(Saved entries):
□ □ □ □

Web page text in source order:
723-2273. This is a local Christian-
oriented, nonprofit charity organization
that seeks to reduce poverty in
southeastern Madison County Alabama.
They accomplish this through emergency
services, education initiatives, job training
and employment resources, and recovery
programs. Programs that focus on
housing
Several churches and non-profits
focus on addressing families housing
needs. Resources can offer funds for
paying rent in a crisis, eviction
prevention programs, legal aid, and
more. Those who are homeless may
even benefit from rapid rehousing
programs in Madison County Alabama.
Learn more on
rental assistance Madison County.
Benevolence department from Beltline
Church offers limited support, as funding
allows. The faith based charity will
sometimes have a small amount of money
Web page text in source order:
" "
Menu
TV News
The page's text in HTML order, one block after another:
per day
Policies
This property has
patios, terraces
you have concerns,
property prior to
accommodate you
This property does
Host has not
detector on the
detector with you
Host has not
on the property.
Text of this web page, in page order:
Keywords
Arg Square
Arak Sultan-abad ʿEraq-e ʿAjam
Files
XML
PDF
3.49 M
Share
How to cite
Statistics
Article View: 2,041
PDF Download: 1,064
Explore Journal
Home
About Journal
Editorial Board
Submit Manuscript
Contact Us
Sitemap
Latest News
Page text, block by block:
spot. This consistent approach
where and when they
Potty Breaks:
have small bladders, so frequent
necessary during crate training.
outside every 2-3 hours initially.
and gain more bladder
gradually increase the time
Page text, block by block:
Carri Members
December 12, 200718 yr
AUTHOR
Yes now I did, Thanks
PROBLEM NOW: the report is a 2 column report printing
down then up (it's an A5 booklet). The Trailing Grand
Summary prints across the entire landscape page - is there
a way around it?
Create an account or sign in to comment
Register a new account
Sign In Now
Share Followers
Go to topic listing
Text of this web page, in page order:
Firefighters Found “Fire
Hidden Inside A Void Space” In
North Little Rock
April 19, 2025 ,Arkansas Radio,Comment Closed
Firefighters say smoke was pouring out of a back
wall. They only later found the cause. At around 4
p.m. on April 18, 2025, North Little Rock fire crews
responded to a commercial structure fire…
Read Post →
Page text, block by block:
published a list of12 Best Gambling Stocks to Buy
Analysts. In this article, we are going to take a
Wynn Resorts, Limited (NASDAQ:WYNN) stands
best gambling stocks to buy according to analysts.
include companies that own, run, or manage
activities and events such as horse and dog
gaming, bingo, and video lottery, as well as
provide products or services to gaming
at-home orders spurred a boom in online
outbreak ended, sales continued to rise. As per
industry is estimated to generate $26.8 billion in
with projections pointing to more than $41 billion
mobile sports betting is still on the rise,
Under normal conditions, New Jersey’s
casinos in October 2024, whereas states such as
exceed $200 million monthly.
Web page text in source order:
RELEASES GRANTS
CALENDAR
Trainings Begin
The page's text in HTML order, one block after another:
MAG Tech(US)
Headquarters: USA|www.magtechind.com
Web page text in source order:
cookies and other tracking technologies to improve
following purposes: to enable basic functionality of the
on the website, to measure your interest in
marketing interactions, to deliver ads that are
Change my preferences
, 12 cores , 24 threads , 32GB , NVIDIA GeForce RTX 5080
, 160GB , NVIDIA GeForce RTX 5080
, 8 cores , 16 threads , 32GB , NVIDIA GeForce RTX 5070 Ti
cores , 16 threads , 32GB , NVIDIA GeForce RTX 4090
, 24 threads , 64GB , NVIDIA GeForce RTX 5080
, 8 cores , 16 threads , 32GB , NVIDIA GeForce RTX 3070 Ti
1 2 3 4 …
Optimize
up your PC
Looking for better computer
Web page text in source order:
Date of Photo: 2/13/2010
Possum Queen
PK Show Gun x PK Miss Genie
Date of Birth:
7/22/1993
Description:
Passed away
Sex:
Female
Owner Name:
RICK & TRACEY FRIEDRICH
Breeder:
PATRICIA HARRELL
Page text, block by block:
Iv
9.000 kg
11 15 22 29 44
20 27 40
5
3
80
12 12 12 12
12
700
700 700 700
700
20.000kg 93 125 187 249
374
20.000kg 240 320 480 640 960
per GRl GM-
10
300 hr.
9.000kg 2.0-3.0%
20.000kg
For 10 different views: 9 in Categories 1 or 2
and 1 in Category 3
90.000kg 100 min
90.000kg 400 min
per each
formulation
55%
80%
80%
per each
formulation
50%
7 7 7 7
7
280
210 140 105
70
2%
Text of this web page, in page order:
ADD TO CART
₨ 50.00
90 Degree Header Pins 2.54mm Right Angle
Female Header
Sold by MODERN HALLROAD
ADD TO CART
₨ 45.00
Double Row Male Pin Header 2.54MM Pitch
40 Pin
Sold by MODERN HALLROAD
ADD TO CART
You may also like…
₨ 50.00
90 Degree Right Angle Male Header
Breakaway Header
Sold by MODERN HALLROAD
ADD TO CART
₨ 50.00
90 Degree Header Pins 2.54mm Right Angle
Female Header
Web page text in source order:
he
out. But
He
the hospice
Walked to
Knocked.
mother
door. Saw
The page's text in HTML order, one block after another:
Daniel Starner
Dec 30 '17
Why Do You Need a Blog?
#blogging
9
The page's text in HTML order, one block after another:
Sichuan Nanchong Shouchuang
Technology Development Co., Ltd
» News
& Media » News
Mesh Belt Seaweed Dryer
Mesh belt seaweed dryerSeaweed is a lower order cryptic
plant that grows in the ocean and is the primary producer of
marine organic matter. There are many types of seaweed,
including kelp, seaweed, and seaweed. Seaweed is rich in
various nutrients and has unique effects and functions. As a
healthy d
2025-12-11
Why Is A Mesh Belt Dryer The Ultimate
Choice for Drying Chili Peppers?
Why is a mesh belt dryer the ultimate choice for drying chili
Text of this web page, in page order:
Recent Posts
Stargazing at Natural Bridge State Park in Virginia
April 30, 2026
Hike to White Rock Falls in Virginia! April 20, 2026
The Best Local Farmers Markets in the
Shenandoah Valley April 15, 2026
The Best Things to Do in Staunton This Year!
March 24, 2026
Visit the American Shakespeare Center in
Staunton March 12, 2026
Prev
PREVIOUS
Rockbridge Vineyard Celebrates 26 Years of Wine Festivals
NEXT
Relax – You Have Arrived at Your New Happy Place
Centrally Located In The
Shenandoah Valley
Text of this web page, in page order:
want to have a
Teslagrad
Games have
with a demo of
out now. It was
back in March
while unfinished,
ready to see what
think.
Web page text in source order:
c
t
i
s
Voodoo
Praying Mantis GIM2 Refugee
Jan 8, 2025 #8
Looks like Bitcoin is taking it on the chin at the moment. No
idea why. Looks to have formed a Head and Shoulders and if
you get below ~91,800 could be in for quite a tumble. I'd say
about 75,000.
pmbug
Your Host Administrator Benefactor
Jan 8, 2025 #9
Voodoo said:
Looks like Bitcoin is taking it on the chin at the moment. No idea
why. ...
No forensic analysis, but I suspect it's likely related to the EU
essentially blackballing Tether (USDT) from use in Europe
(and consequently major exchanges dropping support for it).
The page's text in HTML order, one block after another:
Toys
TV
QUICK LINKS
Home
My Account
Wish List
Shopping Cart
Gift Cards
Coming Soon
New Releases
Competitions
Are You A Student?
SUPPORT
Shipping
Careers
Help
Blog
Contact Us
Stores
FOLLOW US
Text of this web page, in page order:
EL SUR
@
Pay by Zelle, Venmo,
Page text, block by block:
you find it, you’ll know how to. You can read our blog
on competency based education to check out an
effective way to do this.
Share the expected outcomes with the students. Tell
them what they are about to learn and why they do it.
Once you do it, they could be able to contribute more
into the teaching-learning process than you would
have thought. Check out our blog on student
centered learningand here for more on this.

□ □ □ □

(WORK ORDER): In the entries above, count the lines that include "programs" and write nothing but that number.

(EXERCISE RESPONSE): 3